(Stored entries)
[Start of section]

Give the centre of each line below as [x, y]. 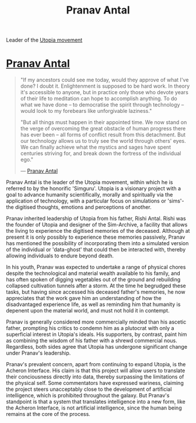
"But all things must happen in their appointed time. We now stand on [104, 122]
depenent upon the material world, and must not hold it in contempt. [88, 311]
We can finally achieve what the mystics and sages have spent [95, 147]
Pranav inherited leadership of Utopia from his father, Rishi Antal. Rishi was [96, 219]
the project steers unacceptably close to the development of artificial [89, 389]
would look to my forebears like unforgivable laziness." [86, 111]
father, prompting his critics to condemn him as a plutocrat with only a [90, 328]
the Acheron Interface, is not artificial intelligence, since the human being [94, 408]
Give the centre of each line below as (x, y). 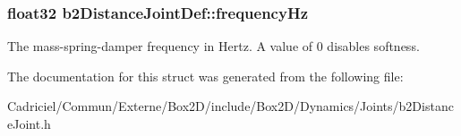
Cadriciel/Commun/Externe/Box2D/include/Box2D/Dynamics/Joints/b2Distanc (230, 106)
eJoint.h (29, 123)
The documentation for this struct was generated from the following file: (205, 76)
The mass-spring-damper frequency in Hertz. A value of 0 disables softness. (213, 46)
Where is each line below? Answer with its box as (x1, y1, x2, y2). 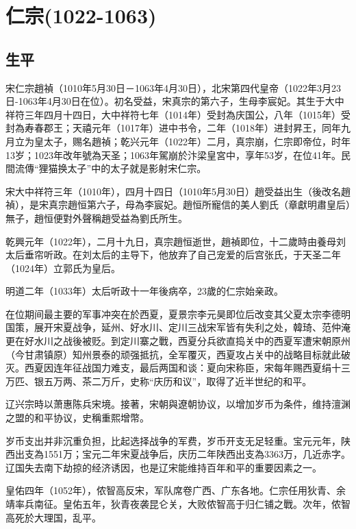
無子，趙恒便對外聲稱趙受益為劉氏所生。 (5, 210, 188, 225)
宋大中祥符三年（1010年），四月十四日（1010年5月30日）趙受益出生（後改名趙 (5, 184, 351, 198)
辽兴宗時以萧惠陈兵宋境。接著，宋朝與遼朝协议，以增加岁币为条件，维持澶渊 (5, 397, 351, 411)
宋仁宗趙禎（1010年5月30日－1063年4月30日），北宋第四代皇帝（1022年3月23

[End of section]

> EXERCISE DETAILS
Repeat the records above exactly, from the first line through the line that contains "We can finally", and leave out the pictures.

> TASK RESULT
Give the centre of each line below as [x, y]. 
"But all things must happen in their appointed time. We now stand on [104, 122]
depenent upon the material world, and must not hold it in contempt. [88, 311]
We can finally achieve what the mystics and sages have spent [95, 147]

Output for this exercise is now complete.